■ Required action
Beneath this task are records; count how many lines include the string "keywords" and answer with that number alone.

■ Supplied data
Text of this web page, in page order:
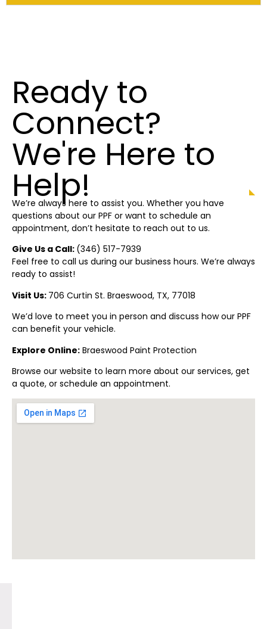
Ready to
Connect?
We're Here to
Help!
We’re always here to assist you. Whether you have
questions about our PPF or want to schedule an
appointment, don’t hesitate to reach out to us.
Give Us a Call: (346) 517-7939
Feel free to call us during our business hours. We’re always
ready to assist!
Visit Us: 706 Curtin St. Braeswood, TX, 77018
We’d love to meet you in person and discuss how our PPF
can benefit your vehicle.
Explore Online: Braeswood Paint Protection
Browse our website to learn more about our services, get
a quote, or schedule an appointment.
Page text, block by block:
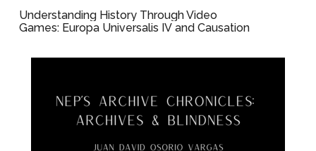
Understanding History Through Video
Games: Europa Universalis IV and Causation
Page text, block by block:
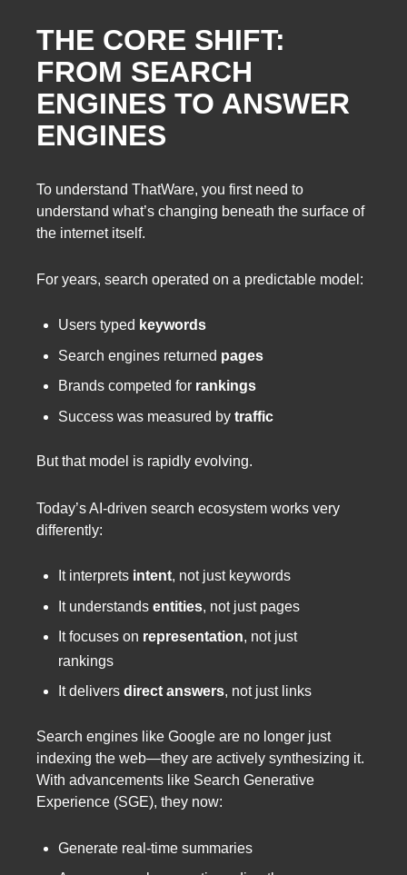
THE CORE SHIFT:
FROM SEARCH
ENGINES TO ANSWER
ENGINES
To understand ThatWare, you first need to
understand what’s changing beneath the surface of
the internet itself.
For years, search operated on a predictable model:
Users typed keywords
Search engines returned pages
Brands competed for rankings
Success was measured by traffic
But that model is rapidly evolving.
Today’s AI-driven search ecosystem works very
differently:
It interprets intent, not just keywords
It understands entities, not just pages
It focuses on representation, not just
rankings
It delivers direct answers, not just links
Search engines like Google are no longer just
indexing the web—they are actively synthesizing it.
With advancements like Search Generative
Experience (SGE), they now:
Generate real-time summaries
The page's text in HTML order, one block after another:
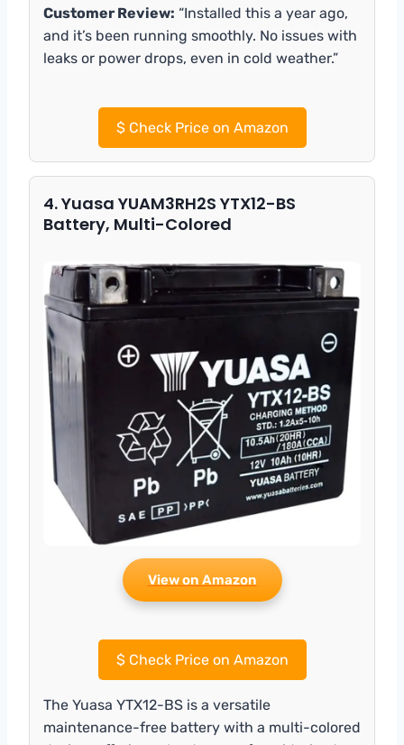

■ Written response
2